Q&A on dynamic documents

At GigaScience one of our major goals is to take the scientific publishing beyond dead trees and static PDFs to a more dynamic and interactive process, much like science itself has embraced the Internet to become more networked and data driven. One way we have done this is by enabling the histories and analyses from papers to be visualized and executed through our GigaGalaxy server (see our recent posting on this), but on top of integrating workflows into our papers through citable DOIs, the papers themselves can be generated (and subsequently reproduced) in a similar manner using a number of tools that allow dynamic report generation. With R, the open source software environment for statistical computing continuing to grow in popularity, there are a number of reporting tools being integrated into it such as Knitr and Sweave. These support reproducible research and automated report generation by supporting execution of R code embedded within various document formats including LaTeX. Our recent reproducible neurophysiology paper was a great example of this, and following our interview with lead author Stephen Eglen, we thought we would get some further insight into the advantages of dynamic documents by talking to some users about this example.

c7c935bdc1ddb793b63a7952c98ff1b3Our editorial board member Wolfgang Huber, on top of promoting the archiving of bioinformatics R- packages and workflows through the bioconductor project is a big advocate of the use of Knitr and Sweave, last year carrying out a workshop at our BGI hosts that covered this area (see the picture of Wolfgang modeling our GigaPanda t-shirt). Asking him why, Wolfgang summarizes the utility of this approach well: “I do all my projects in Knitr. Having the textual explanation, the associated code and the results all in one place really increases productivity, and helps explaining my analyses to colleagues, or even just to my future self.”

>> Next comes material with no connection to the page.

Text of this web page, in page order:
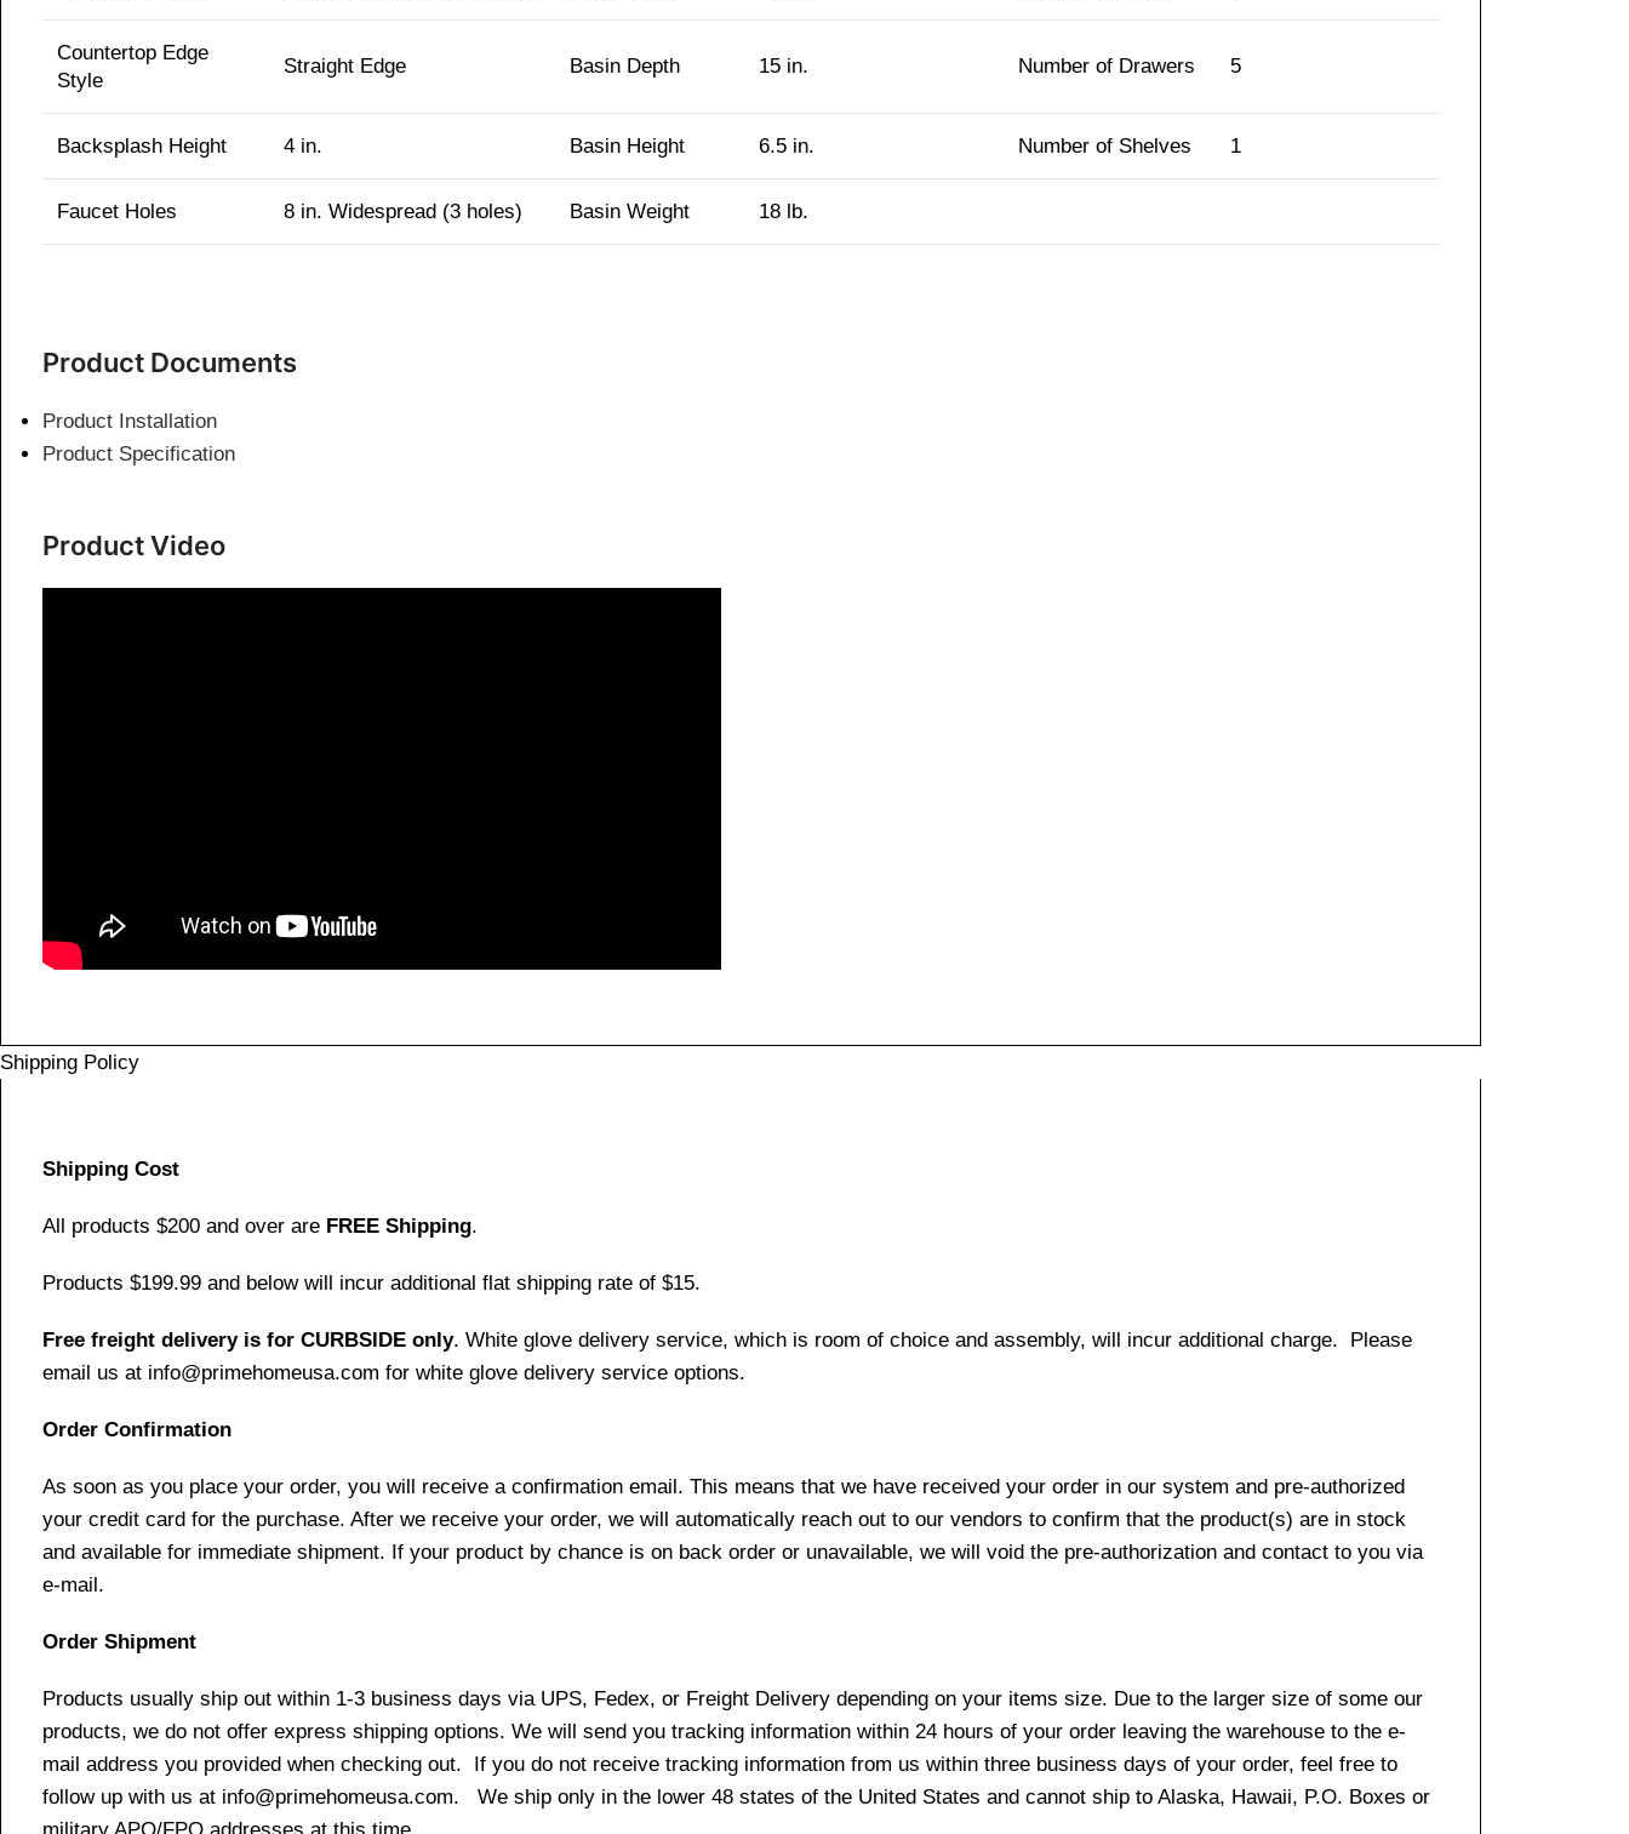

Q&A with our reviewers Thomas Wachtler and Christophe Pouzat
As we promote open peer-review and like to credit the work of our reviewers (a process that will be greatly aided by new moves to credit reviews in ORCID profiles), we also interviewed the referees of the paper on if the review process was improved by the authors providing all of the files required to regenerate the paper. Much of this interview with Thomas Wachtler (group leader at the Ludwig-Maximilians-Universität München, and also on our editorial board) and Christophe Pouzat (Paris Descartes University) has recently been published in Biome, but as with the Assemblathon2 discussion and some of our other Q&A’s we thought we would focus first on their discussions on dynamic documents, and then provide the “box-set completist” version by publishing the rest of interview in full.

Can you give a little insight about the review process? Did you manage to test and recreate the analyses in the paper in R and how long did it take you?

Thomas Wachtler (TW): Providing code and data with a publication so that it is possible to replicate the analysis is highly valuable.

The paper by Eglen and colleagues is a shining example for such openness in that it enables replicating the results almost as easily as by pressing a button.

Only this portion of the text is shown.